*WORK ORDER*. Please copy each line in the records below that contains the string "likely".

-*-

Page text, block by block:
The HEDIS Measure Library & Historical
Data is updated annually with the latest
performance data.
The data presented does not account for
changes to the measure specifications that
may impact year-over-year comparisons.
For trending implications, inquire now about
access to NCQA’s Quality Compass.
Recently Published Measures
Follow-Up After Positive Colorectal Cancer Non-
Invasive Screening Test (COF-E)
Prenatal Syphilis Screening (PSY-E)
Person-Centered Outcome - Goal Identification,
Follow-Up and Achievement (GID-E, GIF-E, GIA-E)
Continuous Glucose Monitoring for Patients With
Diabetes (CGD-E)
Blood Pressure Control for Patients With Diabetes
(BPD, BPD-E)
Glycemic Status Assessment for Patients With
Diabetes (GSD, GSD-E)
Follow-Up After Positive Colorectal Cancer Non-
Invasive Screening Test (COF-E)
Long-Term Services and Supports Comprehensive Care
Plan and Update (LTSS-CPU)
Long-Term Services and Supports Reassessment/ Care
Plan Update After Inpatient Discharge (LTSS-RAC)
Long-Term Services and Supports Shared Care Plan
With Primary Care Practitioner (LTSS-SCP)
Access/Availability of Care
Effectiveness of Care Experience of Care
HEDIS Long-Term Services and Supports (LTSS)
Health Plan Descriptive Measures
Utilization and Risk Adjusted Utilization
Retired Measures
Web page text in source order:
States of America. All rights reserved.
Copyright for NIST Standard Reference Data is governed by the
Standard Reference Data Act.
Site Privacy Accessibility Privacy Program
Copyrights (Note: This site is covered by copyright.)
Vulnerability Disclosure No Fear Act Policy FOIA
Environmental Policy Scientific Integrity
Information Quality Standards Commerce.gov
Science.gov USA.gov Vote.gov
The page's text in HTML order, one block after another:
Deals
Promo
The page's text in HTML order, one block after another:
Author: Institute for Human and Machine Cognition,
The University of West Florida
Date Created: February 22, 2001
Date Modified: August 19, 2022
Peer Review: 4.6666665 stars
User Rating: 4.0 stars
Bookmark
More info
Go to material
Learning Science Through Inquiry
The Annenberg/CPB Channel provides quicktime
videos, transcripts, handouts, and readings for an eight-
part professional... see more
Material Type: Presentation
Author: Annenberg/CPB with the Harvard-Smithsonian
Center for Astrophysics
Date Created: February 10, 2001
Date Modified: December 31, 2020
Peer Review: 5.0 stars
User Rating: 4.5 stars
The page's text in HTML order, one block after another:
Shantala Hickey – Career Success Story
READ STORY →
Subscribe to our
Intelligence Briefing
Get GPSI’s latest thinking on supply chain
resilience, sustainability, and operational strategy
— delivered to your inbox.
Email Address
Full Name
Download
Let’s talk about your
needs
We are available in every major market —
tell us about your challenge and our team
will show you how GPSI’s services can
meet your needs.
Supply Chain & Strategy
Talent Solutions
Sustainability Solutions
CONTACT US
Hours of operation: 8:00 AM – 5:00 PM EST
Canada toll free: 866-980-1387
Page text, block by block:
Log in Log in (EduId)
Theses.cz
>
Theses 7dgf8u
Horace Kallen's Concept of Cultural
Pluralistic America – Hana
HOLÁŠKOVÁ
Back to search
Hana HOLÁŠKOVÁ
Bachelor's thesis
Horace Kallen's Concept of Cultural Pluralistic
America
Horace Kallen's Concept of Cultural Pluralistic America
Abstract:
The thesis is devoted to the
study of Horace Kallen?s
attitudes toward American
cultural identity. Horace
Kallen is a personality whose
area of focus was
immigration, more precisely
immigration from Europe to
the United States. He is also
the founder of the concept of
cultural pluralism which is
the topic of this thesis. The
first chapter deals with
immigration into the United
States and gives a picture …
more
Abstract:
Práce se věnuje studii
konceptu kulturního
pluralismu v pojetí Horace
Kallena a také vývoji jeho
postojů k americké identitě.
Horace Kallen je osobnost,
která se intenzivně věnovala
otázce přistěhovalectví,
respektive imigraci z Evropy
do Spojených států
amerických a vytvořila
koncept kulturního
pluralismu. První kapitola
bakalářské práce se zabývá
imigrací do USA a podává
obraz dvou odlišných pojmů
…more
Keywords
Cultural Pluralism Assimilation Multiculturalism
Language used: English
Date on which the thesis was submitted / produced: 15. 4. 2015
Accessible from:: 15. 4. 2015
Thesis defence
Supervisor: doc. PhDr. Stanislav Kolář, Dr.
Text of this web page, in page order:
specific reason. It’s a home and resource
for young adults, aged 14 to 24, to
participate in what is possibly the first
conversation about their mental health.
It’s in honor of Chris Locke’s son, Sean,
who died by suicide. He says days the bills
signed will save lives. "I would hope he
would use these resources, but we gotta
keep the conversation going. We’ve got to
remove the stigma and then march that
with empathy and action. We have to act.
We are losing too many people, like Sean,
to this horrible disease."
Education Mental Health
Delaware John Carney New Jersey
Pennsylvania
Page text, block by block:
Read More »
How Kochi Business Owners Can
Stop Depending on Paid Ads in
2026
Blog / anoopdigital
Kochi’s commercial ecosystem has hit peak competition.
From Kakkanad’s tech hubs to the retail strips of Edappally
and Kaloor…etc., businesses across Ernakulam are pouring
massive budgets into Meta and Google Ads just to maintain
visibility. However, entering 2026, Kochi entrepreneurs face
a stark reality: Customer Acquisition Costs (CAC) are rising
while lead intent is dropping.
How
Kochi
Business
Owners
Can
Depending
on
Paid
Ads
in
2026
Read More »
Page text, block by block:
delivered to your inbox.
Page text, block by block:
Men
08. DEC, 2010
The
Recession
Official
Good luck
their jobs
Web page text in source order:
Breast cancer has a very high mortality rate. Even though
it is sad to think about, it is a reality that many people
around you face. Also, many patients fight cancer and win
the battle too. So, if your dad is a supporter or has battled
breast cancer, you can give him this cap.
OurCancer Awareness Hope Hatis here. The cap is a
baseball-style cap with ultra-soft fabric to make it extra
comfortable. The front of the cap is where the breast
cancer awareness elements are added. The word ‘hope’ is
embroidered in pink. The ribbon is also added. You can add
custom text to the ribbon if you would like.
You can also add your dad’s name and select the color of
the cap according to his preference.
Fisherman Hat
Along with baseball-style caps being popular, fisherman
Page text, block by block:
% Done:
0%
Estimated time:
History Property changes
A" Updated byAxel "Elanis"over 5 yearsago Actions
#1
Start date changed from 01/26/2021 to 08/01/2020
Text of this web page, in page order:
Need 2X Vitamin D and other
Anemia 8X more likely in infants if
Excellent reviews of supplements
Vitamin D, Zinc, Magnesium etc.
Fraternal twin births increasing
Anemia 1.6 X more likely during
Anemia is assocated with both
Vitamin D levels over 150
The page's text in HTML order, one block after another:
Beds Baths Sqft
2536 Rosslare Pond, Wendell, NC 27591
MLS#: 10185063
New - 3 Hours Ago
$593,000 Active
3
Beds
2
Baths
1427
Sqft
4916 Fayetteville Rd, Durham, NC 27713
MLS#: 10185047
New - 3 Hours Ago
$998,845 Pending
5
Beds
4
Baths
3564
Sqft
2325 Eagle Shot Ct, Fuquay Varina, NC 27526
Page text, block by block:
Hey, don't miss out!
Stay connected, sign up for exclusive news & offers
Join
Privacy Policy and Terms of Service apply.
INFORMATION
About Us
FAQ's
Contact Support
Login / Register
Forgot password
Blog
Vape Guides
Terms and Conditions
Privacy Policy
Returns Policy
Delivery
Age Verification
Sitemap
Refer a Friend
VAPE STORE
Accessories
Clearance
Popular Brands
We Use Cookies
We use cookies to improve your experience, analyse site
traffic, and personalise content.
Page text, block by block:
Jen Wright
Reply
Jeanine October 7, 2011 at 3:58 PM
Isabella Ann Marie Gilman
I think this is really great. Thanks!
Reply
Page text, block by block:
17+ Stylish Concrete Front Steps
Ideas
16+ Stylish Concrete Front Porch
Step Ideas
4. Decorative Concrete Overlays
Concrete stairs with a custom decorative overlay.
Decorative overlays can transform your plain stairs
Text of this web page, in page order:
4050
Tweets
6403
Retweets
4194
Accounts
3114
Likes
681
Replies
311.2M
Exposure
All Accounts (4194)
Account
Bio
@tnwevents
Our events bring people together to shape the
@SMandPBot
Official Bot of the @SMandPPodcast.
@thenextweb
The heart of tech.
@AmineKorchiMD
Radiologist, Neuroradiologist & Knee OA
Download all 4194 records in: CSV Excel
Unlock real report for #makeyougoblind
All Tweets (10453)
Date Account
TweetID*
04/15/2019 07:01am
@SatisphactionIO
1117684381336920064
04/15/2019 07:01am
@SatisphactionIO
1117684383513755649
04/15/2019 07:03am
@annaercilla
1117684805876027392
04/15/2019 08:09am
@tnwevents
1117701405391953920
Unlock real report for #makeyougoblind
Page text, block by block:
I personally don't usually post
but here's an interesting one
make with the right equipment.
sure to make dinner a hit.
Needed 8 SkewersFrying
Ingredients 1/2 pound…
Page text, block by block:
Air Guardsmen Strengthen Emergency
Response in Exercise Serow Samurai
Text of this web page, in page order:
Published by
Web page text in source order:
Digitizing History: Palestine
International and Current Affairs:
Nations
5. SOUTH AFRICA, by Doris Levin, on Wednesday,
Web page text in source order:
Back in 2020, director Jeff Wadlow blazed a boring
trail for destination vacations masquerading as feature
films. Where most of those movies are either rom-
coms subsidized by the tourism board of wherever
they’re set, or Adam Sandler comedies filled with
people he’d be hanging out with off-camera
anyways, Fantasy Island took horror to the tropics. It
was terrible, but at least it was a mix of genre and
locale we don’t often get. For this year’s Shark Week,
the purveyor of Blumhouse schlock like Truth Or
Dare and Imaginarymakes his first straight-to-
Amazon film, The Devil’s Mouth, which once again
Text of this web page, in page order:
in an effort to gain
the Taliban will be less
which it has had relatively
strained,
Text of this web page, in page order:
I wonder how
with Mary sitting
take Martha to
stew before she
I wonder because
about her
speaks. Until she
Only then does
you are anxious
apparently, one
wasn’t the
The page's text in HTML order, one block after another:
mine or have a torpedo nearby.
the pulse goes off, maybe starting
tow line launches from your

-*-

*WRITTEN RESPONSE*.
Anemia 8X more likely in infants if
Anemia 1.6 X more likely during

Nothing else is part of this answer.